─── DATA FOR REVIEW
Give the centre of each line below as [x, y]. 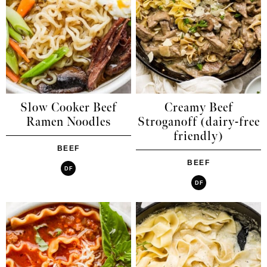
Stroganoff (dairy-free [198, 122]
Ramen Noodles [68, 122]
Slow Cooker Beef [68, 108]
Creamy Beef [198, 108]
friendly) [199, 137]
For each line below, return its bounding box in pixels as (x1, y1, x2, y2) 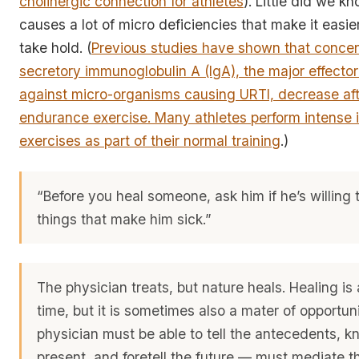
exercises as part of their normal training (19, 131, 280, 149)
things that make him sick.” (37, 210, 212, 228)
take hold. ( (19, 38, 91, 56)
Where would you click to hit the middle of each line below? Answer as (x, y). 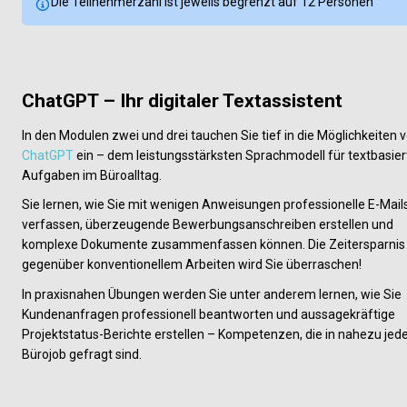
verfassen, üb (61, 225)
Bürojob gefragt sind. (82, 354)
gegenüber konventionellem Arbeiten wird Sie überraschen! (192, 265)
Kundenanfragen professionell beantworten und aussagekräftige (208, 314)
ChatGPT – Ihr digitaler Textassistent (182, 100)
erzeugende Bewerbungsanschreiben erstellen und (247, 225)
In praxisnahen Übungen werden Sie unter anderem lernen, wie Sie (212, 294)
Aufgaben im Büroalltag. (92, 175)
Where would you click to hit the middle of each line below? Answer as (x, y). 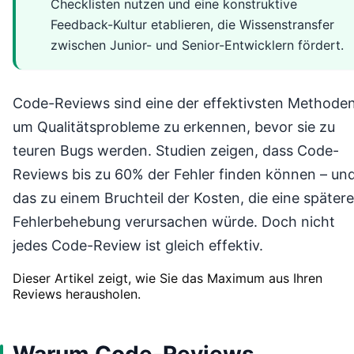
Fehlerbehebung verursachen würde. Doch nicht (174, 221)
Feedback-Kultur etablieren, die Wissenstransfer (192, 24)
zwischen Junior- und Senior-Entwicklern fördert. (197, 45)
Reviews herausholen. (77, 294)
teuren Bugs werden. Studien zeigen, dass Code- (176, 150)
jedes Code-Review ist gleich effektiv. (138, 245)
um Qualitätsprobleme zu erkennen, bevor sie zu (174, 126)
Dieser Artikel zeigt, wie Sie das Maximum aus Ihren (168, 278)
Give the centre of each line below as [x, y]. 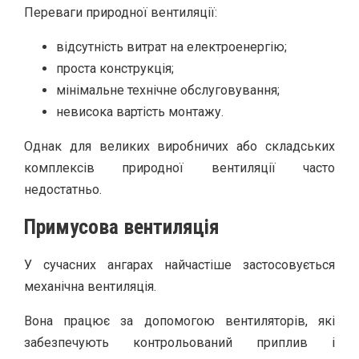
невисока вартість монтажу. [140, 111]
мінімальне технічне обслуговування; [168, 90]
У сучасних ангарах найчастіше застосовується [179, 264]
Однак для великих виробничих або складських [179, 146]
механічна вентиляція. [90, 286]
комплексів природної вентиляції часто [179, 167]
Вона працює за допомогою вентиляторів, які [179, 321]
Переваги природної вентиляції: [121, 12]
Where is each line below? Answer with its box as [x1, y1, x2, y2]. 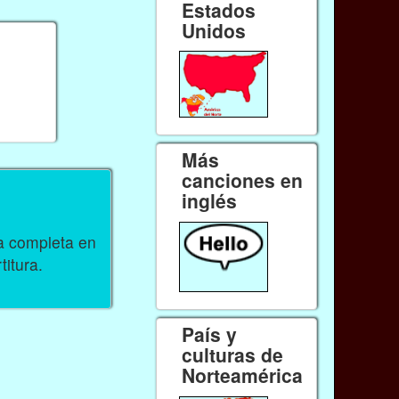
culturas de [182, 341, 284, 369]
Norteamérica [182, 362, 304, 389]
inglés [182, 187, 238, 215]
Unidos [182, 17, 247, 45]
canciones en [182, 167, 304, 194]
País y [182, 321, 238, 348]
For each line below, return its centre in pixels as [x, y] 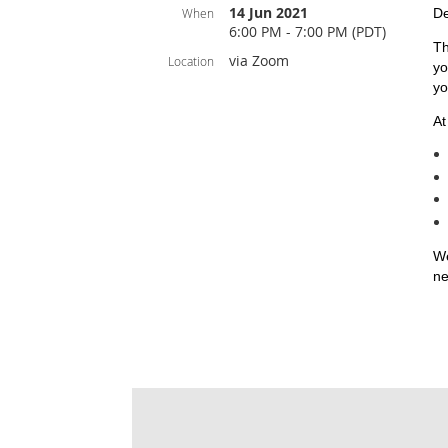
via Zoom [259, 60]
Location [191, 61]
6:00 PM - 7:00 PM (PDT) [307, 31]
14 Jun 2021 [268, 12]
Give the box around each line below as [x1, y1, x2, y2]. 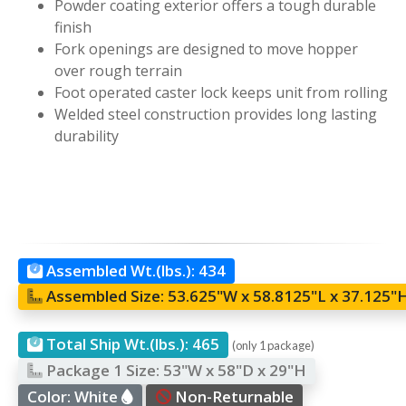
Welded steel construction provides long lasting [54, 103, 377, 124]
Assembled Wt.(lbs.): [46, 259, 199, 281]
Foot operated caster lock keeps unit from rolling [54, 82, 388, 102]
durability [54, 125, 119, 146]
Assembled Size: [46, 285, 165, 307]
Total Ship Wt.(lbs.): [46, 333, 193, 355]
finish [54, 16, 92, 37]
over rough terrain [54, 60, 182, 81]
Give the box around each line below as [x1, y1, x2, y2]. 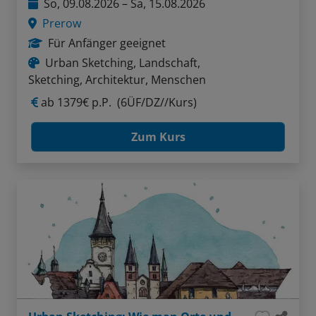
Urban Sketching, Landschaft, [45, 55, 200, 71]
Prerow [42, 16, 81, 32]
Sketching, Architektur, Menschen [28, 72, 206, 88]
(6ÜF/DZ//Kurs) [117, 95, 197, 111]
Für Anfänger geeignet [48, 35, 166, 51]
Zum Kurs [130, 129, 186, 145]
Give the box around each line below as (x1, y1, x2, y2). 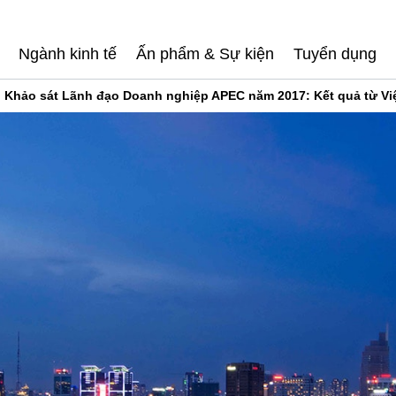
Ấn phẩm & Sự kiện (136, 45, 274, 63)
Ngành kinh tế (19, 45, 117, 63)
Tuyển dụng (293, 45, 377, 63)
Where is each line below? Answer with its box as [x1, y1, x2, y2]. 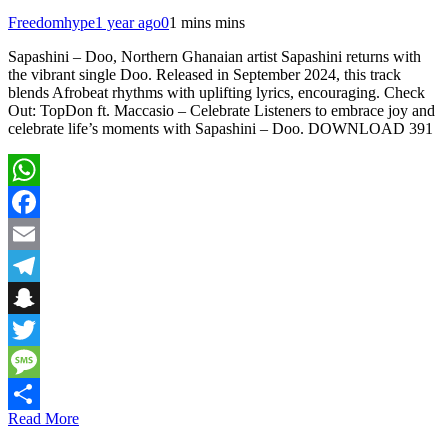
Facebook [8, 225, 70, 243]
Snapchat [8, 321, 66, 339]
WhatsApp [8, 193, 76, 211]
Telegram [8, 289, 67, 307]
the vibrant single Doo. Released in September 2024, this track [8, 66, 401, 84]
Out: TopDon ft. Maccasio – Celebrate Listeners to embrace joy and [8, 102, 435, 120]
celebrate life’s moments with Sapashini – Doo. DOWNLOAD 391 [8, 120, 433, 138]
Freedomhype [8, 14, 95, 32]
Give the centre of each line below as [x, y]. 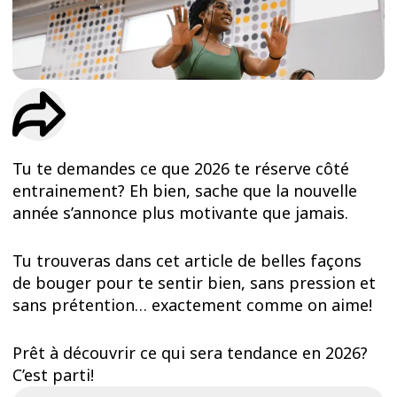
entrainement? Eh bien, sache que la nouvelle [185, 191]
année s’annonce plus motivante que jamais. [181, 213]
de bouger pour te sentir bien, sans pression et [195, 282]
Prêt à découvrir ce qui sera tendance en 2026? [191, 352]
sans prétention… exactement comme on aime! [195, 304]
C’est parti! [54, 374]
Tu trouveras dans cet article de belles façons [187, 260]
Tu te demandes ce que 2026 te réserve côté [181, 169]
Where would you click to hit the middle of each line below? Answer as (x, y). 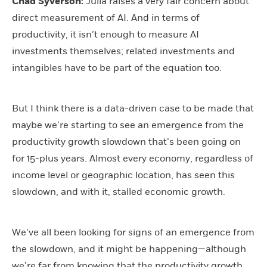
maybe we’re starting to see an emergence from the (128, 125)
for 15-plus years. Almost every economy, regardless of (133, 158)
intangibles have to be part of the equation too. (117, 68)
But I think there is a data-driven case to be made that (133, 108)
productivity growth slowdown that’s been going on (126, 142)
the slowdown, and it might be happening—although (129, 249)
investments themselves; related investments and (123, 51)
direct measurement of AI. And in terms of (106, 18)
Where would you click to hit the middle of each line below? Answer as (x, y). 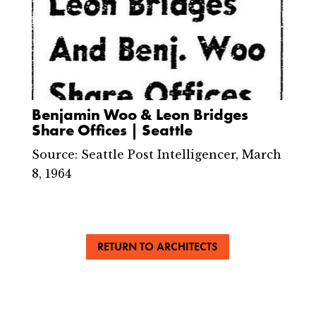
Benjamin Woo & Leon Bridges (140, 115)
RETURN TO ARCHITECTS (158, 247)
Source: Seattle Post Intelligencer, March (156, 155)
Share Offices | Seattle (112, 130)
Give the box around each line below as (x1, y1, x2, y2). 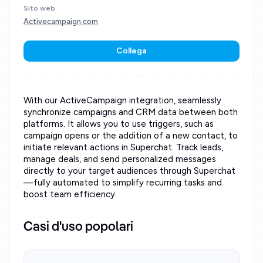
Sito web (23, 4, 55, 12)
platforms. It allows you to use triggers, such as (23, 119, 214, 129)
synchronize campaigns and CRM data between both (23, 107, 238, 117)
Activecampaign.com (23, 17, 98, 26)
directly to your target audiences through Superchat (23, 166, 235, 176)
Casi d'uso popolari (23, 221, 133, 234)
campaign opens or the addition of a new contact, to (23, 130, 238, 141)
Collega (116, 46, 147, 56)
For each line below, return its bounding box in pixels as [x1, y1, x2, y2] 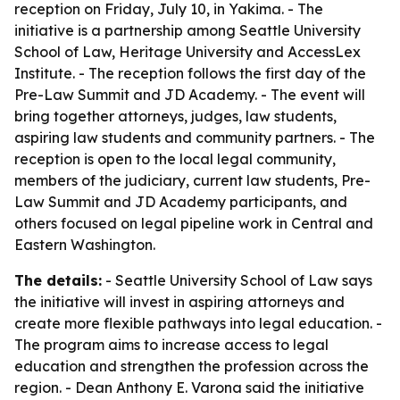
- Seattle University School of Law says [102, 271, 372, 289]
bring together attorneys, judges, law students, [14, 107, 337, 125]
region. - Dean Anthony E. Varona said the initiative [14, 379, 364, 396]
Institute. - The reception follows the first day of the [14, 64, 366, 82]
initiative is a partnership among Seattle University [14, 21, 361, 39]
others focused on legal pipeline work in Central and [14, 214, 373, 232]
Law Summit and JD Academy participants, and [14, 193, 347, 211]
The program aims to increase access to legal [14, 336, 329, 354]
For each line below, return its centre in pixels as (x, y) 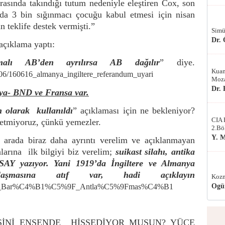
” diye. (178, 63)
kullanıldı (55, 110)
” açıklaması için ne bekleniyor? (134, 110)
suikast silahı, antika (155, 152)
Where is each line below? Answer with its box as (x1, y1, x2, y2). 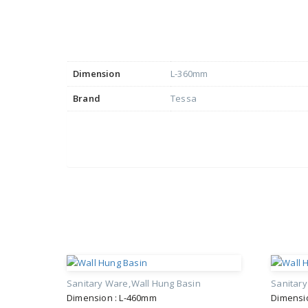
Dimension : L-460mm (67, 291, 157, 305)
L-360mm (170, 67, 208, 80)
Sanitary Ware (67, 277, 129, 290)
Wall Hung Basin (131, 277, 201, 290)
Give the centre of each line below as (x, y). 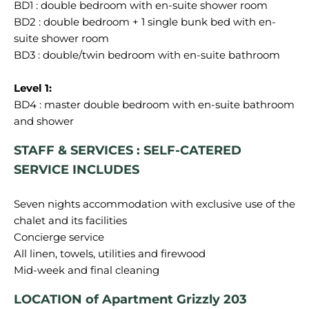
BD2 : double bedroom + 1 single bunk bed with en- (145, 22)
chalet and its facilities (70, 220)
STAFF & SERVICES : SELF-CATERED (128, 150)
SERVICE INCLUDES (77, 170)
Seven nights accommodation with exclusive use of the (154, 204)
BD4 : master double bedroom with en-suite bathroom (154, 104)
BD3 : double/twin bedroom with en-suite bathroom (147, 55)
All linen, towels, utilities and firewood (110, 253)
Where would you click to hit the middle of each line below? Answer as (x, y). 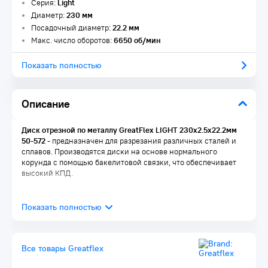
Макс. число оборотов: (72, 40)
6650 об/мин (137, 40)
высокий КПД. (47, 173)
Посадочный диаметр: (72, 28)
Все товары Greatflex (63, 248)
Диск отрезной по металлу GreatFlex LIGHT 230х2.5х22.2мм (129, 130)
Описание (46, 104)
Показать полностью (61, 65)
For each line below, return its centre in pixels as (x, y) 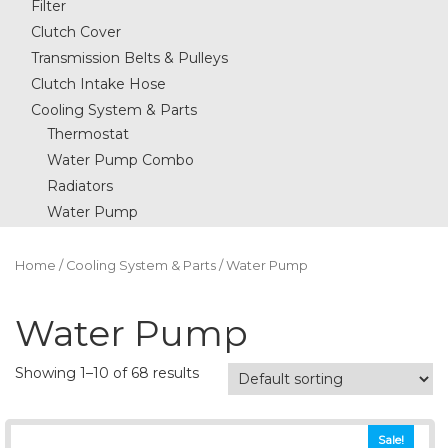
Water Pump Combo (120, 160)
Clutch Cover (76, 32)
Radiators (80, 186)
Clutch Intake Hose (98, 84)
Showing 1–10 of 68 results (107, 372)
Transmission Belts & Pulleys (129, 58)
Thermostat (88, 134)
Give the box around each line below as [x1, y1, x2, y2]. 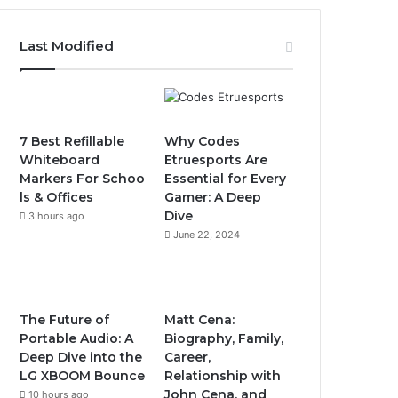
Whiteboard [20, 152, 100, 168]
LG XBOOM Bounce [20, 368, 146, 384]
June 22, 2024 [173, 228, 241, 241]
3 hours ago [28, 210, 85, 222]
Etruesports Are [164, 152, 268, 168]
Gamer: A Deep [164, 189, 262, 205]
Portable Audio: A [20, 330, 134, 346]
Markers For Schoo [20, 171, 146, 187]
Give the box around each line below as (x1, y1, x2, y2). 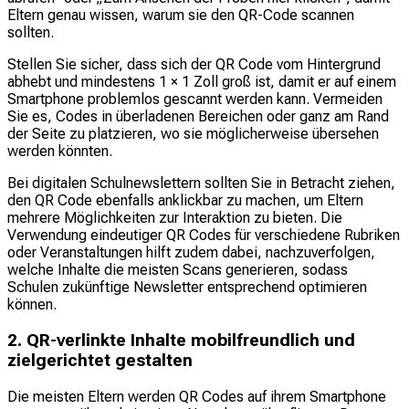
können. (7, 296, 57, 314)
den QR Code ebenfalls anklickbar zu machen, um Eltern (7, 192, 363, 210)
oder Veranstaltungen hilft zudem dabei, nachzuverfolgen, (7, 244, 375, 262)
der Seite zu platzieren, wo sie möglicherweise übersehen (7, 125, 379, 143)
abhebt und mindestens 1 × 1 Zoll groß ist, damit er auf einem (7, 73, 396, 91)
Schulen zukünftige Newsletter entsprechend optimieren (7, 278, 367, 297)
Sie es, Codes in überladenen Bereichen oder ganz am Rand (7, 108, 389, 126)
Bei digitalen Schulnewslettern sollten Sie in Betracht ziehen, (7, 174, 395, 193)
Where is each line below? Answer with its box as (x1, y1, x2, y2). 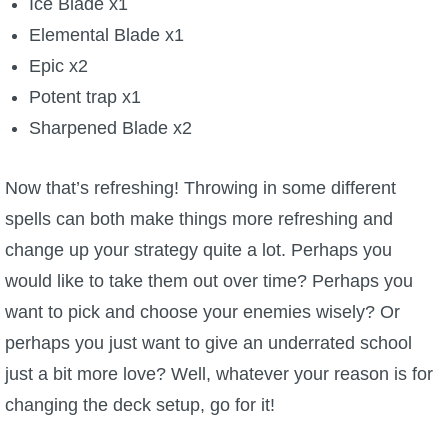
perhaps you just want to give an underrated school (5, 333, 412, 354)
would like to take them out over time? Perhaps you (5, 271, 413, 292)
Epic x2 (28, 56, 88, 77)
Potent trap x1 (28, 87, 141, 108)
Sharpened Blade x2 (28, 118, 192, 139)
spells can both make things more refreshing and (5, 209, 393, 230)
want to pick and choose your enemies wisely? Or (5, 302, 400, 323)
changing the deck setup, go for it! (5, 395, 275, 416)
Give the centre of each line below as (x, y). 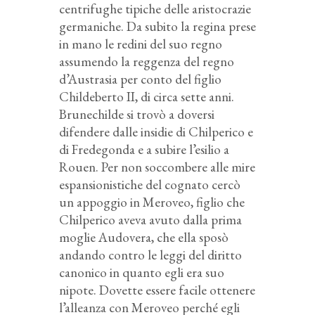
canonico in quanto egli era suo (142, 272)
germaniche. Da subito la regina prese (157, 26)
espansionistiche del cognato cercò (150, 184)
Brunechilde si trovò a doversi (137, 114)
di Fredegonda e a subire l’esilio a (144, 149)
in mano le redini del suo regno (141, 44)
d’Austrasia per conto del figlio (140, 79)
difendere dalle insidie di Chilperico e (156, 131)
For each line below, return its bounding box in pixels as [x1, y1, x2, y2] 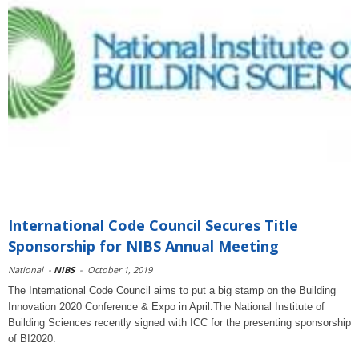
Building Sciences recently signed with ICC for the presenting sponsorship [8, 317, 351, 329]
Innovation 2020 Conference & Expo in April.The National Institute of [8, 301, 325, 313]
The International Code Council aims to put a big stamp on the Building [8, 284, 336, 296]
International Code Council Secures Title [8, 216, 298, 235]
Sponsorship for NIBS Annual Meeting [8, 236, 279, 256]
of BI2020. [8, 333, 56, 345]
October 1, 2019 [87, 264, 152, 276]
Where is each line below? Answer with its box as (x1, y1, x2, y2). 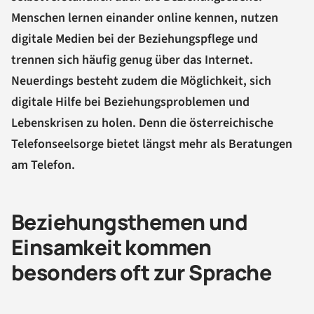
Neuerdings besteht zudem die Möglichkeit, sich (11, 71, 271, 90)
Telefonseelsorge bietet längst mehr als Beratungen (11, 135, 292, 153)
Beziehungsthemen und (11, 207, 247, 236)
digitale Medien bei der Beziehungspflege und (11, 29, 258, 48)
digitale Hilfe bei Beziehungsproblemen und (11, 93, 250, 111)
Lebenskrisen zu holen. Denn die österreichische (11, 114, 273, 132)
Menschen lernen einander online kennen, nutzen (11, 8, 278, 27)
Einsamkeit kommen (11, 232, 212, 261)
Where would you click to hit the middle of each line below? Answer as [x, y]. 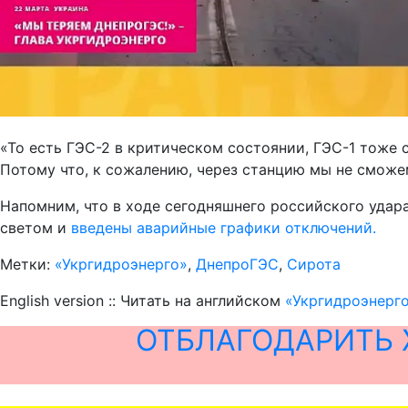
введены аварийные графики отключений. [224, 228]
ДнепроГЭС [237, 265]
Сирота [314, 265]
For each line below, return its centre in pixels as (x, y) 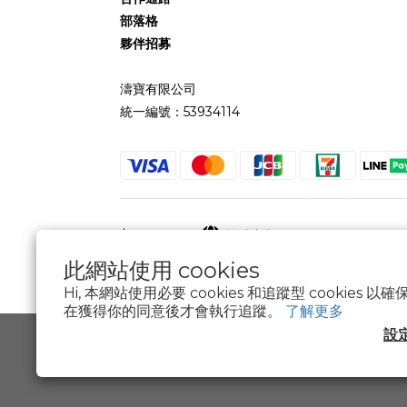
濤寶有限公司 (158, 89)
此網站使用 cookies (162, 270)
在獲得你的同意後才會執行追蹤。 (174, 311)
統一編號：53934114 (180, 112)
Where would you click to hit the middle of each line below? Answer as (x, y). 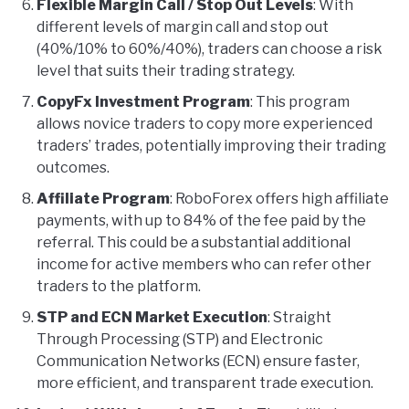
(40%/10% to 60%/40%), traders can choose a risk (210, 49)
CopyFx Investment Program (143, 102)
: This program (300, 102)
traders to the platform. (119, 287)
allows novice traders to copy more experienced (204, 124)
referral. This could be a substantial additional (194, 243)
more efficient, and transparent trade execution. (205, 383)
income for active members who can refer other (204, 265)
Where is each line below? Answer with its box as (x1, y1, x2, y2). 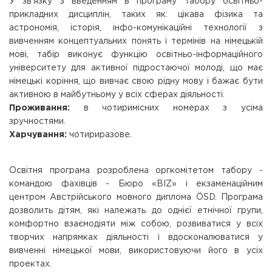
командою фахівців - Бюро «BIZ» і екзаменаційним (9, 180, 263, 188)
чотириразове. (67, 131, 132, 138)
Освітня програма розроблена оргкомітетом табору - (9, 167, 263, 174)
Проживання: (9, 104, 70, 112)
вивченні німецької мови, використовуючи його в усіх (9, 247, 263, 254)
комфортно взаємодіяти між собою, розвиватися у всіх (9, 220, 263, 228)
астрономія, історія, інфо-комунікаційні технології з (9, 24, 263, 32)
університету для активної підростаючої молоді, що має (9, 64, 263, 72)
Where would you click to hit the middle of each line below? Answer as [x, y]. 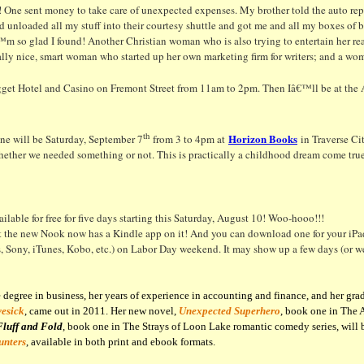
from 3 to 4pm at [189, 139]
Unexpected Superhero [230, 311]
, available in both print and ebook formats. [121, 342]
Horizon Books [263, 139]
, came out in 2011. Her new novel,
──────
### [TASK DETAILS]
Start at the top of the entries and repeat each line exactly, ending at the line that contains "Reviews herausholen. (77, 294)". Pictures are not part of the copy.

### [WORKED SOLUTION]
Give the centre of each line below as [x, y]. 
Stroganoff (dairy-free [198, 122]
Ramen Noodles [68, 122]
Slow Cooker Beef [68, 108]
Creamy Beef [198, 108]
friendly) [199, 137]
For each line below, return its bounding box in pixels as (x1, y1, x2, y2) 
exercises as part of their normal training (19, 131, 280, 149)
things that make him sick.” (37, 210, 212, 228)
take hold. ( (19, 38, 91, 56)
Where would you click to hit the middle of each line below? Answer as (x, y). 
verfassen, üb (61, 225)
Bürojob gefragt sind. (82, 354)
gegenüber konventionellem Arbeiten wird Sie überraschen! (192, 265)
Kundenanfragen professionell beantworten und aussagekräftige (208, 314)
ChatGPT – Ihr digitaler Textassistent (182, 100)
erzeugende Bewerbungsanschreiben erstellen und (247, 225)
In praxisnahen Übungen werden Sie unter anderem lernen, wie Sie (212, 294)
Aufgaben im Büroalltag. (92, 175)
Where would you click to hit the middle of each line below? Answer as (x, y). 
Fehlerbehebung verursachen würde. Doch nicht (174, 221)
Feedback-Kultur etablieren, die Wissenstransfer (192, 24)
zwischen Junior- und Senior-Entwicklern fördert. (197, 45)
Reviews herausholen. (77, 294)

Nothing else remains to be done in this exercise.